Los medios de difusión internacionales informaron que
durante tres días, pandillas de jóvenes saquearon comercios, escuelas y
hogares franceses, las oficinas de Air France, la embajada francesa y el
Instituto Cultural Francés. Miles de personas se tomaron el aeropuerto de
Abidjan el 31 de enero cuando ciudadanos franceses abordaban sus vuelos. Tropas
francesas intervinieron mientras que los manifestantes enfurecidos gritaban
insultos a los que huían del país.
En respuesta a las protestas, París envió 450 tropas
adicionales a Costa de Marfil. “Los 450 llevan un mensaje,” dijo un portavoz
del ministerio de defensa francés.
Inquietud francesa por inversiones
Para los imperialistas rivales en París y Washington, lo que
se juega en Costa de Marfil es el control de las riquezas naturales en una
región estratégica. El país es el mayor productor de cacao -un 40 por ciento
de la cosecha mundial- así como un importante exportador de café y de aceite
de palma. También tiene diamantes, manganeso y caucho, así como grandes
reservas de petróleo y gas en la costa. Una refinería de petróleo en Abidjan
y otras compañías de petróleo distribuyen y exportan productos petrolíferos.
Los capitalistas franceses controlan sectores claves de la
infraestructura del país, incluyendo la electricidad, el agua, las
telecomunicaciones, los servicios del puerto y la construcción. Compañías
francesa tienen importantes intereses en el comercio del cacao, del caucho y de
la madera. Tropas francesas vigilan el puerto de San Pedro, adonde se transporta el cacao y la madera.
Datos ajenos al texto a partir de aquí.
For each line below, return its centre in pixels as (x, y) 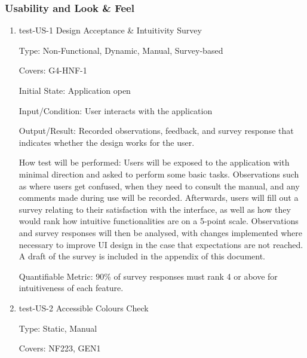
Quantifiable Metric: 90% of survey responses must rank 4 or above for (148, 276)
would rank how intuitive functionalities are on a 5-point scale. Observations (159, 221)
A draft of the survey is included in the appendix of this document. (142, 256)
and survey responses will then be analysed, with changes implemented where (161, 232)
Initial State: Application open (75, 90)
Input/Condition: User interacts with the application (116, 110)
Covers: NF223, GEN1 (60, 348)
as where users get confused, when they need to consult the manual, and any (159, 186)
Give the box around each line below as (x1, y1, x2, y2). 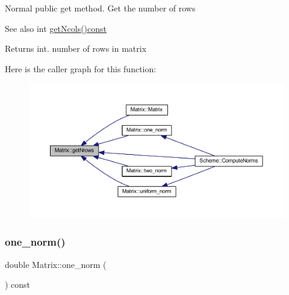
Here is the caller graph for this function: (5, 62, 157, 75)
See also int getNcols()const (5, 22, 107, 34)
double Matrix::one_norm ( (5, 258, 107, 270)
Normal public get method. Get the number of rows (5, 2, 196, 14)
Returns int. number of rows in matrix (5, 42, 147, 55)
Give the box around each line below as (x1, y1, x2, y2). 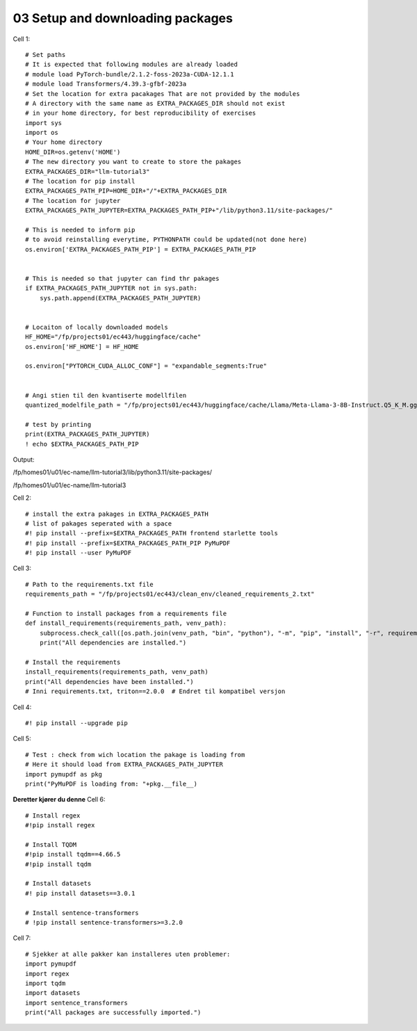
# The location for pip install (25, 177, 136, 186)
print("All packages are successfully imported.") (25, 1009, 202, 1016)
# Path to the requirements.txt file (25, 581, 154, 588)
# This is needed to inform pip (25, 226, 136, 234)
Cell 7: (13, 934, 31, 942)
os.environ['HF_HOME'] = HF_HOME (25, 343, 139, 350)
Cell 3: (13, 564, 31, 573)
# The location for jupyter (25, 197, 121, 204)
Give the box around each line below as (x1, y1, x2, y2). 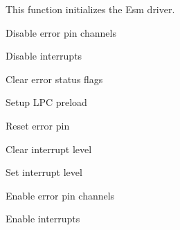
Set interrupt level (6, 165, 82, 179)
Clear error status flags (6, 71, 103, 86)
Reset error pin (6, 118, 70, 132)
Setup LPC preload (6, 95, 87, 109)
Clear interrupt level (6, 141, 92, 156)
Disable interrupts (6, 48, 82, 63)
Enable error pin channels (6, 188, 115, 202)
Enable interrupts (6, 211, 80, 226)
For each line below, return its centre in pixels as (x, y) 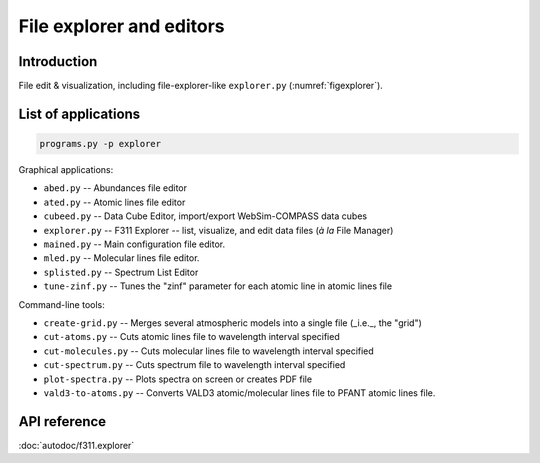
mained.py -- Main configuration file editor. (134, 244)
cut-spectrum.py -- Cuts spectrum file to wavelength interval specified (194, 365)
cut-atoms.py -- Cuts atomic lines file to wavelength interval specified (191, 337)
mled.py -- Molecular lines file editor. (121, 258)
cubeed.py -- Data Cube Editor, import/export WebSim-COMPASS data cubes (205, 216)
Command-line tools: (61, 304)
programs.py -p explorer (100, 144)
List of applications (79, 113)
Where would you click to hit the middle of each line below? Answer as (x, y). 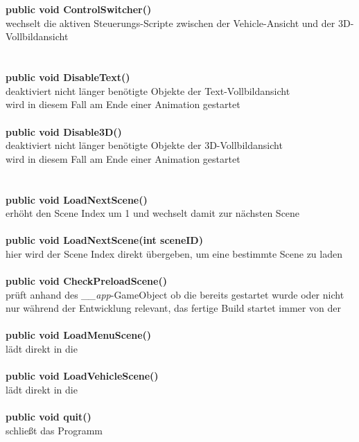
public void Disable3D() (64, 131)
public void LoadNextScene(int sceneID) (104, 240)
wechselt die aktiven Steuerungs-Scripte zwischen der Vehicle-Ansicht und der (170, 23)
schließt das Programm (54, 430)
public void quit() (49, 416)
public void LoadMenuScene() (79, 335)
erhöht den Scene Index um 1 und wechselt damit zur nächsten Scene (153, 213)
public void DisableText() (68, 77)
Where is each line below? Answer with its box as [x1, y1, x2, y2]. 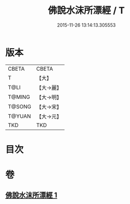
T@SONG [8, 103, 32, 110]
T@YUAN [8, 112, 31, 119]
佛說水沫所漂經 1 [5, 191, 58, 200]
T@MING [8, 93, 30, 100]
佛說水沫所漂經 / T [48, 5, 125, 16]
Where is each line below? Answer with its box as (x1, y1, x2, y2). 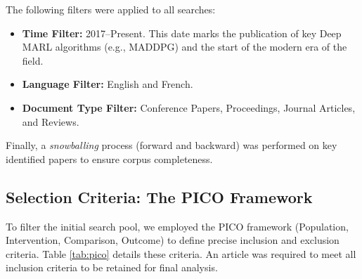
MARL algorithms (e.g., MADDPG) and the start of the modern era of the (22, 39, 347, 54)
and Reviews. (22, 114, 79, 129)
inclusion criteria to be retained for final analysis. (6, 260, 218, 275)
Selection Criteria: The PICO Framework (6, 186, 313, 207)
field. (22, 53, 44, 67)
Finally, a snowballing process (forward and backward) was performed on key (6, 138, 337, 153)
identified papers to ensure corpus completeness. (6, 151, 213, 166)
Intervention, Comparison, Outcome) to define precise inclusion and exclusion (6, 233, 340, 247)
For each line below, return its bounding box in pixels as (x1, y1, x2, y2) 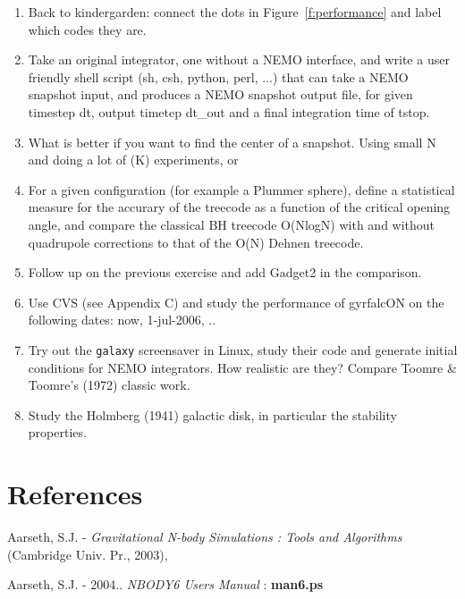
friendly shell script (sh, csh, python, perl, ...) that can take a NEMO (28, 67, 409, 86)
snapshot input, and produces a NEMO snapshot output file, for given (28, 85, 413, 104)
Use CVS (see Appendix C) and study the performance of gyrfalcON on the (28, 292, 444, 311)
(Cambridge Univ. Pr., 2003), (7, 544, 168, 563)
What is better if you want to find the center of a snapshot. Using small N (28, 132, 436, 151)
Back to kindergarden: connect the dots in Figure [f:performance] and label (28, 3, 442, 21)
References (7, 476, 143, 512)
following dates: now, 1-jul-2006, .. (28, 310, 216, 329)
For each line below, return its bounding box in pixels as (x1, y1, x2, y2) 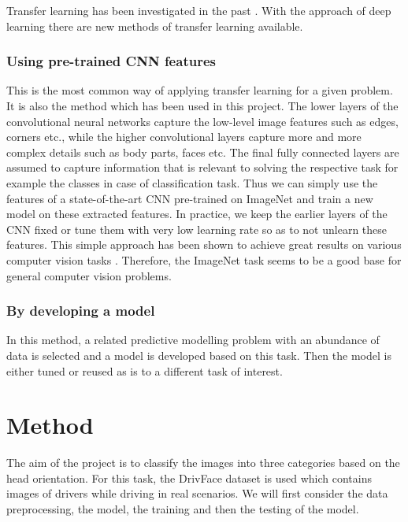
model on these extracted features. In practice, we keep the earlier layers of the (6, 205, 388, 222)
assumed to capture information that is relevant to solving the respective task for (6, 159, 399, 176)
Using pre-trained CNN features (6, 51, 216, 71)
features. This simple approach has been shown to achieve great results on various (6, 236, 402, 253)
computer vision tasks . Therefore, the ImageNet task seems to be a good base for (6, 251, 402, 268)
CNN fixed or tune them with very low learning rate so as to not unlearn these (6, 220, 388, 237)
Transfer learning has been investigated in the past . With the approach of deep (6, 2, 391, 18)
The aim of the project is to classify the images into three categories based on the (6, 454, 400, 471)
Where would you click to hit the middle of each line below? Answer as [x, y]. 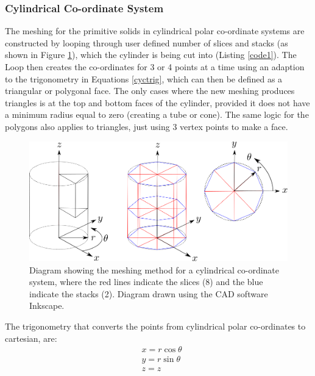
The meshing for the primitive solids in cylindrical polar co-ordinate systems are [155, 31]
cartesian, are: [31, 338]
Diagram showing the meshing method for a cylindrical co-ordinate [154, 269]
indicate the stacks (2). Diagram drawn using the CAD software [149, 293]
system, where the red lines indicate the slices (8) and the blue [146, 282]
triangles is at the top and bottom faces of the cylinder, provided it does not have [157, 102]
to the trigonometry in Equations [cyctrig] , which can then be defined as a [144, 78]
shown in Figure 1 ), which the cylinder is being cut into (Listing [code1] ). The [151, 55]
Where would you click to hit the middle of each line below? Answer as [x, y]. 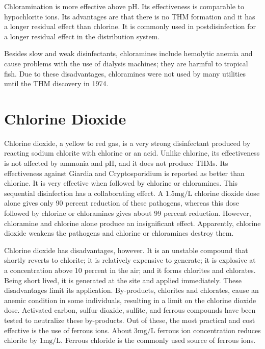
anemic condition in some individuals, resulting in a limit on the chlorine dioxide [130, 300]
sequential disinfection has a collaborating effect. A [84, 193]
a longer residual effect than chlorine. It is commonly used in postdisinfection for [130, 26]
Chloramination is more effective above [65, 6]
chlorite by [21, 340]
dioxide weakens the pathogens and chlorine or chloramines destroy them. [119, 233]
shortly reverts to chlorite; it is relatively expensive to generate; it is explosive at [130, 260]
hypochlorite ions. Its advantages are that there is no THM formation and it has [130, 16]
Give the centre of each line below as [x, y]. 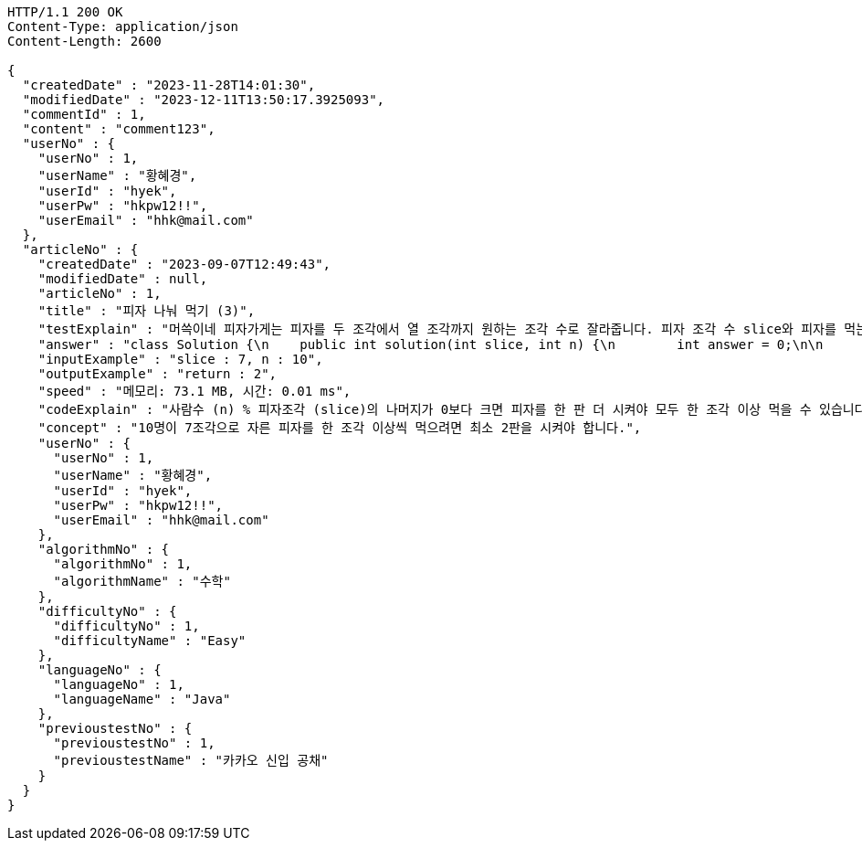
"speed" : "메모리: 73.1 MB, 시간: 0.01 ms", [194, 391]
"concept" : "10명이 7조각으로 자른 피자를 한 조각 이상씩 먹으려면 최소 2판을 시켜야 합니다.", [340, 428]
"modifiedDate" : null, [123, 279]
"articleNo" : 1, [100, 293]
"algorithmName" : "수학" [142, 581]
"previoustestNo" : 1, [134, 743]
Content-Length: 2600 [84, 41]
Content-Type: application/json [123, 26]
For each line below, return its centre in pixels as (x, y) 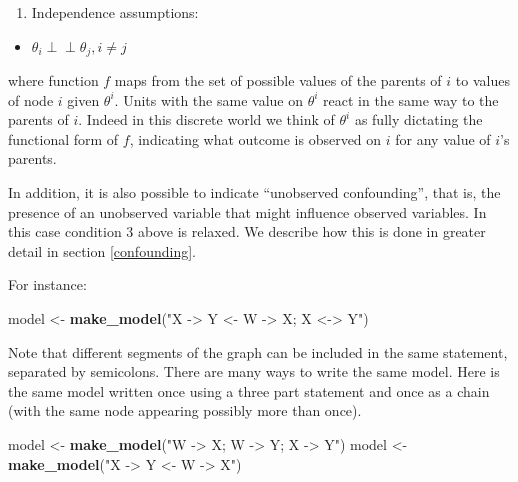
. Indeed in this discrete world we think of (206, 119)
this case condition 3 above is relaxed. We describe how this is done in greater (247, 231)
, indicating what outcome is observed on (255, 138)
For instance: (47, 284)
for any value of (443, 138)
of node (31, 99)
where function (53, 80)
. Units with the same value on (208, 99)

Con sus ojos puestos en estas riquezas, los gobernantes de
Estados Unidos están buscando mayor influencia en la región. Funcionarios del
Congreso y del Pentágono han entablado discusiones para incrementar los
intercambios militares con gobiernos de Africa occidental y posiblemente para
establecer bases militares, por ejemplo en la isla de Sao Tomé.